Data items:
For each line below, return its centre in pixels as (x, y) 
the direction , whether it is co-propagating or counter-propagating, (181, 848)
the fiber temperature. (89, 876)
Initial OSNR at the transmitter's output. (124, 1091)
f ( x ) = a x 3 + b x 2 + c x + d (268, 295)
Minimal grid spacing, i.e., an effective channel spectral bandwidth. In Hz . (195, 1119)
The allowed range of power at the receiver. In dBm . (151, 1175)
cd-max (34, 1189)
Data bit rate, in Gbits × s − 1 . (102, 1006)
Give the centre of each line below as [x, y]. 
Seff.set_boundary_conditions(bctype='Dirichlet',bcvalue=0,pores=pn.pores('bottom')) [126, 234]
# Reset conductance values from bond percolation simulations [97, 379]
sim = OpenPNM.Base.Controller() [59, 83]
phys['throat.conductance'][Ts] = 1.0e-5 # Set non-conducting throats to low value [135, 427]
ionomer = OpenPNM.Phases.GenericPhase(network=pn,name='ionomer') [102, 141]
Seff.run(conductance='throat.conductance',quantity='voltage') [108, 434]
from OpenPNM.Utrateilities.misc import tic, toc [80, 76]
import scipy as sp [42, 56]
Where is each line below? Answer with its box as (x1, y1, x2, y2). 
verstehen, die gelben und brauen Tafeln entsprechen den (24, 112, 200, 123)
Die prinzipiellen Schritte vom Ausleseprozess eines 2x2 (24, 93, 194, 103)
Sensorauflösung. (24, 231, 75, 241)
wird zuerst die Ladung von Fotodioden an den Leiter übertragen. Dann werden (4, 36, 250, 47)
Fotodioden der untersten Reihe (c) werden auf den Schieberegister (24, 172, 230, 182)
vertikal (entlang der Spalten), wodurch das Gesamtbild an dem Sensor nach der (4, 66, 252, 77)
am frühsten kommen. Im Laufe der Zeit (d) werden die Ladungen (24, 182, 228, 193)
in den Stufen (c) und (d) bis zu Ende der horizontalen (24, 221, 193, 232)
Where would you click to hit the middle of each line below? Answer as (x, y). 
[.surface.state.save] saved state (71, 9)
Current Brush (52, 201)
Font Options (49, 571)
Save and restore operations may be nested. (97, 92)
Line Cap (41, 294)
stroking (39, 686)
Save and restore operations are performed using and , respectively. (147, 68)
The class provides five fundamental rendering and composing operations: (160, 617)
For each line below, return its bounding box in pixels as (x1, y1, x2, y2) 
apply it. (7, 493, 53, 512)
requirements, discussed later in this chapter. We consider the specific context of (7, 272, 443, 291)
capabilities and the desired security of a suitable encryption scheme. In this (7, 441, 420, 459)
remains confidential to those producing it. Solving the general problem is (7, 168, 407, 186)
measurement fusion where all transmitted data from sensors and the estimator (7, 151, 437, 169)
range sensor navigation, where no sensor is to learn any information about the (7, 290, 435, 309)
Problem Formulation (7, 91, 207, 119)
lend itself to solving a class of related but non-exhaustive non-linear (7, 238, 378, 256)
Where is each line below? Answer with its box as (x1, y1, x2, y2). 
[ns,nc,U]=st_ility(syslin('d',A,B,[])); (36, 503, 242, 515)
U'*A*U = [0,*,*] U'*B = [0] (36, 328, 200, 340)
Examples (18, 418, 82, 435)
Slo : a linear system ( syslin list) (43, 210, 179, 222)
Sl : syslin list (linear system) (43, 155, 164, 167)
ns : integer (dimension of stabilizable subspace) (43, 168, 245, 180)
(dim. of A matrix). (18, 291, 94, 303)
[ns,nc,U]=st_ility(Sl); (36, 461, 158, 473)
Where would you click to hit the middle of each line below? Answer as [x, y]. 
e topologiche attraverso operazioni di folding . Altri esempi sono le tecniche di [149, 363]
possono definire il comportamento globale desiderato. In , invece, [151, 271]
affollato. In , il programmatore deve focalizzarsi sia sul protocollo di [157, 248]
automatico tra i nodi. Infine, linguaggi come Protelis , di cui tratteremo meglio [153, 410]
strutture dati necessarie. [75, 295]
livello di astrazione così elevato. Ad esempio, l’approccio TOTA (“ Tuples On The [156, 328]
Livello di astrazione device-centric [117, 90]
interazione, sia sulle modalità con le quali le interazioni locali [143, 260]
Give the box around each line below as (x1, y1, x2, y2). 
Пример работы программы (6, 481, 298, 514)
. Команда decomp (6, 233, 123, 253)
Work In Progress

• [Work item]
What you give back must be the stretch above, starting at the line with "from OpenPNM.Utrateilities.misc import" and ending at the line with "Font Options (49, 571)", copied exactly.

• [Answer]
from OpenPNM.Utrateilities.misc import tic, toc [80, 76]
import scipy as sp [42, 56]
Where is each line below? Answer with its box as (x1, y1, x2, y2). 
verstehen, die gelben und brauen Tafeln entsprechen den (24, 112, 200, 123)
Die prinzipiellen Schritte vom Ausleseprozess eines 2x2 (24, 93, 194, 103)
Sensorauflösung. (24, 231, 75, 241)
wird zuerst die Ladung von Fotodioden an den Leiter übertragen. Dann werden (4, 36, 250, 47)
Fotodioden der untersten Reihe (c) werden auf den Schieberegister (24, 172, 230, 182)
vertikal (entlang der Spalten), wodurch das Gesamtbild an dem Sensor nach der (4, 66, 252, 77)
am frühsten kommen. Im Laufe der Zeit (d) werden die Ladungen (24, 182, 228, 193)
in den Stufen (c) und (d) bis zu Ende der horizontalen (24, 221, 193, 232)
Where would you click to hit the middle of each line below? Answer as (x, y). 
[.surface.state.save] saved state (71, 9)
Current Brush (52, 201)
Font Options (49, 571)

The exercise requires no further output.